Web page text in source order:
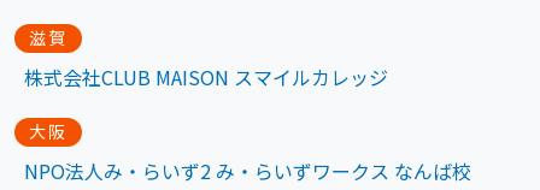
滋賀
株式会社CLUB MAISON スマイルカレッジ
大阪
NPO法人み・らいず2 み・らいずワークス なんば校
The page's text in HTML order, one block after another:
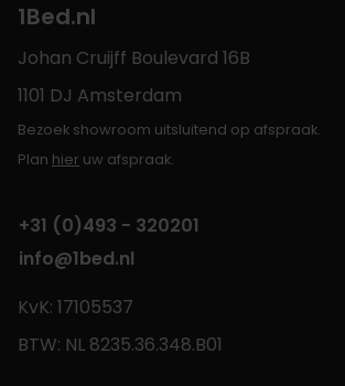
1Bed.nl
Johan Cruijff Boulevard 16B
1101 DJ Amsterdam
Bezoek showroom uitsluitend op afspraak.
Plan hier uw afspraak.
+31 (0)493 - 320201
info@1bed.nl
KvK: 17105537
BTW: NL 8235.36.348.B01
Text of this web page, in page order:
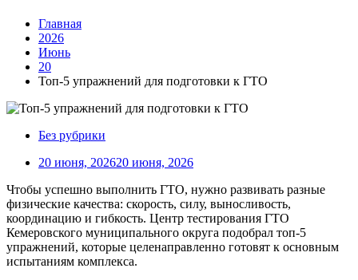
Главная
2026
Июнь
20
Топ‑5 упражнений для подготовки к ГТО
Без рубрики
20 июня, 202620 июня, 2026
Чтобы успешно выполнить ГТО, нужно развивать разные
физические качества: скорость, силу, выносливость,
координацию и гибкость. Центр тестирования ГТО
Кемеровского муниципального округа подобрал топ‑5
упражнений, которые целенаправленно готовят к основным
испытаниям комплекса.
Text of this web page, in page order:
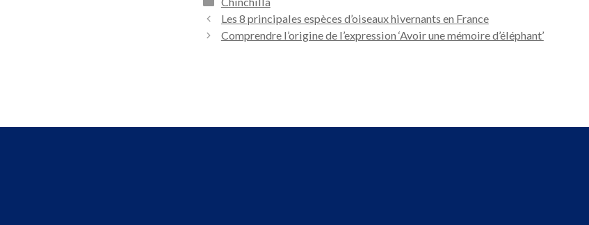
Les 8 principales espèces d’oiseaux hivernants en France
Comprendre l’origine de l’expression ‘Avoir une mémoire d’éléphant’
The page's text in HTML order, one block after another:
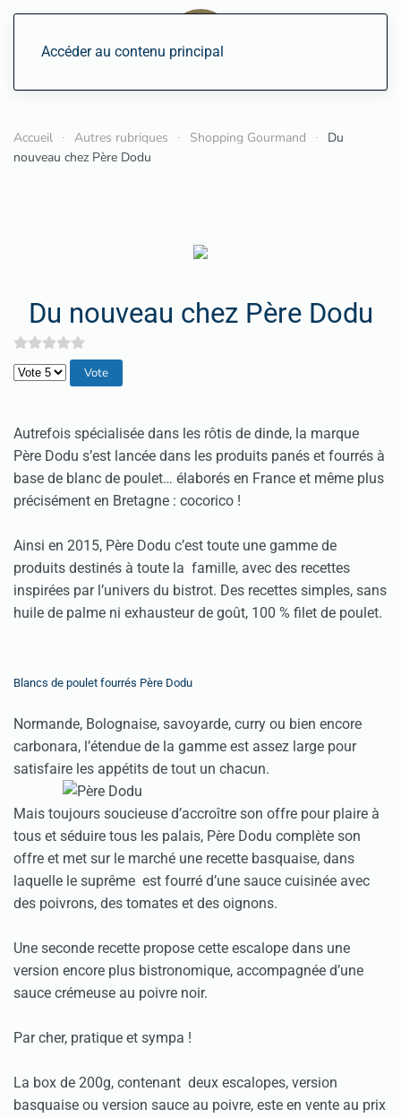
Accéder au contenu principal
Accueil Autres rubriques Shopping Gourmand
Du
nouveau chez Père Dodu
Du nouveau chez Père Dodu
Veuillez voter
Autrefois spécialisée dans les rôtis de dinde, la marque
Père Dodu s’est lancée dans les produits panés et fourrés à
base de blanc de poulet… élaborés en France et même plus
précisément en Bretagne : cocorico !
Ainsi en 2015, Père Dodu c’est toute une gamme de
produits destinés à toute la famille, avec des recettes
inspirées par l’univers du bistrot. Des recettes simples, sans
huile de palme ni exhausteur de goût, 100 % filet de poulet.
Blancs de poulet fourrés Père Dodu
Normande, Bolognaise, savoyarde, curry ou bien encore
carbonara, l’étendue de la gamme est assez large pour
satisfaire les appétits de tout un chacun.
Mais toujours soucieuse d’accroître son offre pour plaire à
tous et séduire tous les palais, Père Dodu complète son
offre et met sur le marché une recette basquaise, dans
laquelle le suprême est fourré d’une sauce cuisinée avec
des poivrons, des tomates et des oignons.
Une seconde recette propose cette escalope dans une
version encore plus bistronomique, accompagnée d’une
sauce crémeuse au poivre noir.
Par cher, pratique et sympa !
La box de 200g, contenant deux escalopes, version
basquaise ou version sauce au poivre, este en vente au prix
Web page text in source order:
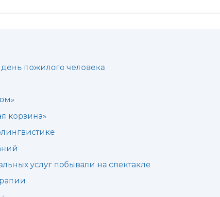
пожилого человека
корзина»
услуг побывали на спектакле
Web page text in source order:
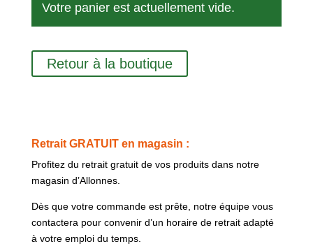
Votre panier est actuellement vide.
Retour à la boutique
Retrait GRATUIT en magasin :
Profitez du retrait gratuit de vos produits dans notre
magasin d’Allonnes.
Dès que votre commande est prête, notre équipe vous
contactera pour convenir d’un horaire de retrait adapté
à votre emploi du temps.
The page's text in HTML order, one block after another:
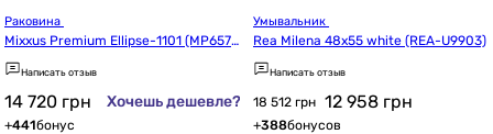
Mixxus Premium Ellipse-1101 (MP657
3)
Написать отзыв
14 720 грн Хочешь дешевле?
+441бонус
Rea Milena 48x55 white (REA-U9903)
Написать отзыв
18 512 грн 12 958 грн
+388бонусов
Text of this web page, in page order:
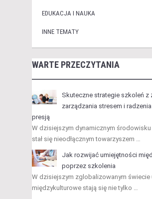
EDUKACJA I NAUKA
INNE TEMATY
WARTE PRZECZYTANIA
Skuteczne strategie szkoleń z
zarządzania stresem i
presją
W dzisiejszym dynamicznym środowisku
stał się nieodłącznym towarzyszem …
Jak rozwijać umiejętności
poprzez szkolenia
W dzisiejszym zglobalizowanym świecie
międzykulturowe stają się nie tylko …
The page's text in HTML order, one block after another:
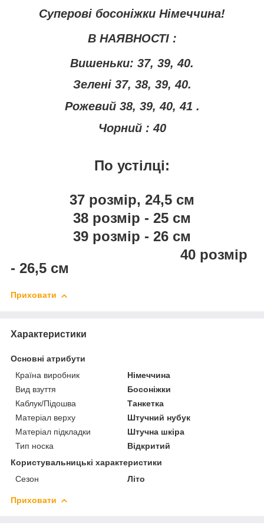
Суперові босоніжки Німеччина!
В НАЯВНОСТІ :
Вишеньки: 37, 39, 40.
Зелені 37, 38, 39, 40.
Рожевий 38, 39, 40, 41 .
Чорний : 40
По устілці:
37 розмір, 24,5 см
38 розмір - 25 см
39 розмір - 26 см
40 розмір
- 26,5 см
Приховати
Характеристики
Основні атрибути
Країна виробник
Німеччина
Вид взуття
Босоніжки
Каблук/Підошва
Танкетка
Матеріал верху
Штучний нубук
Матеріал підкладки
Штучна шкіра
Тип носка
Відкритий
Користувальницькі характеристики
Сезон
Літо
Приховати
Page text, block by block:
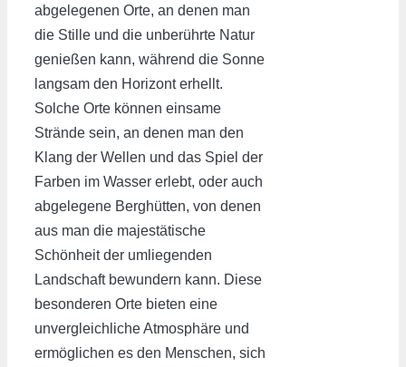
abgelegenen Orte, an denen man
die Stille und die unberührte Natur
genießen kann, während die Sonne
langsam den Horizont erhellt.
Solche Orte können einsame
Strände sein, an denen man den
Klang der Wellen und das Spiel der
Farben im Wasser erlebt, oder auch
abgelegene Berghütten, von denen
aus man die majestätische
Schönheit der umliegenden
Landschaft bewundern kann. Diese
besonderen Orte bieten eine
unvergleichliche Atmosphäre und
ermöglichen es den Menschen, sich

####

WHAT TO PRODUCE
Output the material verbatim, skipping the images.

FINAL ANSWER
Web page text in source order:
滋賀
株式会社CLUB MAISON スマイルカレッジ
大阪
NPO法人み・らいず2 み・らいずワークス なんば校
The page's text in HTML order, one block after another:
1Bed.nl
Johan Cruijff Boulevard 16B
1101 DJ Amsterdam
Bezoek showroom uitsluitend op afspraak.
Plan hier uw afspraak.
+31 (0)493 - 320201
info@1bed.nl
KvK: 17105537
BTW: NL 8235.36.348.B01
Text of this web page, in page order:
Главная
2026
Июнь
20
Топ‑5 упражнений для подготовки к ГТО
Без рубрики
20 июня, 202620 июня, 2026
Чтобы успешно выполнить ГТО, нужно развивать разные
физические качества: скорость, силу, выносливость,
координацию и гибкость. Центр тестирования ГТО
Кемеровского муниципального округа подобрал топ‑5
упражнений, которые целенаправленно готовят к основным
испытаниям комплекса.
Text of this web page, in page order:
Les 8 principales espèces d’oiseaux hivernants en France
Comprendre l’origine de l’expression ‘Avoir une mémoire d’éléphant’
The page's text in HTML order, one block after another:
Accéder au contenu principal
Accueil Autres rubriques Shopping Gourmand
Du
nouveau chez Père Dodu
Du nouveau chez Père Dodu
Veuillez voter
Autrefois spécialisée dans les rôtis de dinde, la marque
Père Dodu s’est lancée dans les produits panés et fourrés à
base de blanc de poulet… élaborés en France et même plus
précisément en Bretagne : cocorico !
Ainsi en 2015, Père Dodu c’est toute une gamme de
produits destinés à toute la famille, avec des recettes
inspirées par l’univers du bistrot. Des recettes simples, sans
huile de palme ni exhausteur de goût, 100 % filet de poulet.
Blancs de poulet fourrés Père Dodu
Normande, Bolognaise, savoyarde, curry ou bien encore
carbonara, l’étendue de la gamme est assez large pour
satisfaire les appétits de tout un chacun.
Mais toujours soucieuse d’accroître son offre pour plaire à
tous et séduire tous les palais, Père Dodu complète son
offre et met sur le marché une recette basquaise, dans
laquelle le suprême est fourré d’une sauce cuisinée avec
des poivrons, des tomates et des oignons.
Une seconde recette propose cette escalope dans une
version encore plus bistronomique, accompagnée d’une
sauce crémeuse au poivre noir.
Par cher, pratique et sympa !
La box de 200g, contenant deux escalopes, version
basquaise ou version sauce au poivre, este en vente au prix
Web page text in source order:
пожилого человека
корзина»
услуг побывали на спектакле
Web page text in source order:
Votre panier est actuellement vide.
Retour à la boutique
Retrait GRATUIT en magasin :
Profitez du retrait gratuit de vos produits dans notre
magasin d’Allonnes.
Dès que votre commande est prête, notre équipe vous
contactera pour convenir d’un horaire de retrait adapté
à votre emploi du temps.
The page's text in HTML order, one block after another:
Mixxus Premium Ellipse-1101 (MP657
3)
Написать отзыв
14 720 грн Хочешь дешевле?
+441бонус
Rea Milena 48x55 white (REA-U9903)
Написать отзыв
18 512 грн 12 958 грн
+388бонусов
Text of this web page, in page order:
EDUKACJA I NAUKA
INNE TEMATY
WARTE PRZECZYTANIA
Skuteczne strategie szkoleń z
zarządzania stresem i
presją
W dzisiejszym dynamicznym środowisku
stał się nieodłącznym towarzyszem …
Jak rozwijać umiejętności
poprzez szkolenia
W dzisiejszym zglobalizowanym świecie
międzykulturowe stają się nie tylko …
The page's text in HTML order, one block after another:
Суперові босоніжки Німеччина!
В НАЯВНОСТІ :
Вишеньки: 37, 39, 40.
Зелені 37, 38, 39, 40.
Рожевий 38, 39, 40, 41 .
Чорний : 40
По устілці:
37 розмір, 24,5 см
38 розмір - 25 см
39 розмір - 26 см
40 розмір
- 26,5 см
Приховати
Характеристики
Основні атрибути
Країна виробник
Німеччина
Вид взуття
Босоніжки
Каблук/Підошва
Танкетка
Матеріал верху
Штучний нубук
Матеріал підкладки
Штучна шкіра
Тип носка
Відкритий
Користувальницькі характеристики
Сезон
Літо
Приховати
Page text, block by block:
abgelegenen Orte, an denen man
die Stille und die unberührte Natur
genießen kann, während die Sonne
langsam den Horizont erhellt.
Solche Orte können einsame
Strände sein, an denen man den
Klang der Wellen und das Spiel der
Farben im Wasser erlebt, oder auch
abgelegene Berghütten, von denen
aus man die majestätische
Schönheit der umliegenden
Landschaft bewundern kann. Diese
besonderen Orte bieten eine
unvergleichliche Atmosphäre und
ermöglichen es den Menschen, sich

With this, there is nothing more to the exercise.